The management system according to claim 1,
The storage resource holds configuration information acquisition availability management information indicating whether or not to acquire configuration information for generating a topology from the configuration management information.
The management system, wherein the computing resource refers to the configuration information acquisition availability management information and determines whether a topology for identifying an identifier of a management object of the derived event can be generated from the configuration management information.
The management system according to claim 1,
The storage resource holds topology generation method management information indicating a method for generating information constituting the topology from the configuration management information;
When the topology generation method management information does not include a method for generating a topology for identifying the management object identifier of the derived event, the computing resource does not specify the management object identifier of the derived event. A management system for designating a type of the managed object and a type of event of the derived event.
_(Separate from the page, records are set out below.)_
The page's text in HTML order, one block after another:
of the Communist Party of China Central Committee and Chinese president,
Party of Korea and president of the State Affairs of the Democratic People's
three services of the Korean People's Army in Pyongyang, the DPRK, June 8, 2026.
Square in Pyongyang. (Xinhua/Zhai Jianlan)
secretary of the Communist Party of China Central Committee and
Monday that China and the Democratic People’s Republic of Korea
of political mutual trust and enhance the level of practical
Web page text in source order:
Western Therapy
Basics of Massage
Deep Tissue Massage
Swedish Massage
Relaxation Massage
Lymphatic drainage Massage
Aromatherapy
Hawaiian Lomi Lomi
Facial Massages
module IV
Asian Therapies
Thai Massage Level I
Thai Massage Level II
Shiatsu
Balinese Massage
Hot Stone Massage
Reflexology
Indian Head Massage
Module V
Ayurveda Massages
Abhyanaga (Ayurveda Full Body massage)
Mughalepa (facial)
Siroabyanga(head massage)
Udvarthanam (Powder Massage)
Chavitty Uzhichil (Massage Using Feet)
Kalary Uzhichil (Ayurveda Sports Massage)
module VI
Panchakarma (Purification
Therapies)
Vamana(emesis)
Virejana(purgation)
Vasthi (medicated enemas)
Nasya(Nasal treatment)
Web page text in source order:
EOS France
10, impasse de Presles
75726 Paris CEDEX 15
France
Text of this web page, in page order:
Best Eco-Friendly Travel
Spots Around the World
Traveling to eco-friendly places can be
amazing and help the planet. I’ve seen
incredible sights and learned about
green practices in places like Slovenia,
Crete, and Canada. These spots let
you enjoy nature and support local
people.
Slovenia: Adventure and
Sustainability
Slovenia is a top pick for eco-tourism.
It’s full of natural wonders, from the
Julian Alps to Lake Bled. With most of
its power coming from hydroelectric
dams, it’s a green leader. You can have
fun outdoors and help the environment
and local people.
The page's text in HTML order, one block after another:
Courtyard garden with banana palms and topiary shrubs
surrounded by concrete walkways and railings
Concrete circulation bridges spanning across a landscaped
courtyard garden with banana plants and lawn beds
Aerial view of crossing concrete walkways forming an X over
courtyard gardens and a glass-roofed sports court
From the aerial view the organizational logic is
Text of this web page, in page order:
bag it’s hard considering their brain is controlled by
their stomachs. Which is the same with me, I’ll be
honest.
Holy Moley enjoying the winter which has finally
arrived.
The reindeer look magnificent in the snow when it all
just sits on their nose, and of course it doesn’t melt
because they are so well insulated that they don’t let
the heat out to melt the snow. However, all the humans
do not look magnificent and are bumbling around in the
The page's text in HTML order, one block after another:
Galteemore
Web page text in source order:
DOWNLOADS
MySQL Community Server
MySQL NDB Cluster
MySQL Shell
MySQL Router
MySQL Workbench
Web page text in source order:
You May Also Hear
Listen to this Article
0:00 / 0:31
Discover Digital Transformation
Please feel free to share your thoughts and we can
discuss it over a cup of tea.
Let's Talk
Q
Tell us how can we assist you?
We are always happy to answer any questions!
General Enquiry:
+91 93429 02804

An event analysis method by a management system that manages a plurality of managed devices,
The management system includes:
Configuration management information for storing configuration information related to a plurality of managed objects including a plurality of managed object devices and a plurality of components in the plurality of managed object devices; and
Event propagation model management information for storing an event propagation model indicating a relationship between a cause event and a derived event that is sequentially derived from the cause event using the type of the managed object and the event type, and
The event analysis method includes:
Select an event propagation model from the event propagation model management information,
A topology showing a relationship between managed objects corresponding to a relationship between events defined in the selected event propagation model is generated from the configuration management information,
From the selected event propagation model and the topology, generate a causality that indicates the relationship between the cause event that specifies the identifier of the managed object and the type of the event, and the derived event that is sequentially derived from the cause event,
In the generation of the causality, when the topology for identifying the identifier of the management object of the derived event can be generated from the configuration management information, the identifier of the management object of the derived event and the event type are specified,
In the generation of the causality, when the topology for specifying the identifier of the derived event cannot be generated from the configuration management information, the managed object of the derived event without specifying the identifier of the managed object of the derived event Specify the type of event and the type of event,
An event analysis method for performing event analysis by comparing the generated causality with an event that actually occurs in the plurality of devices to be managed.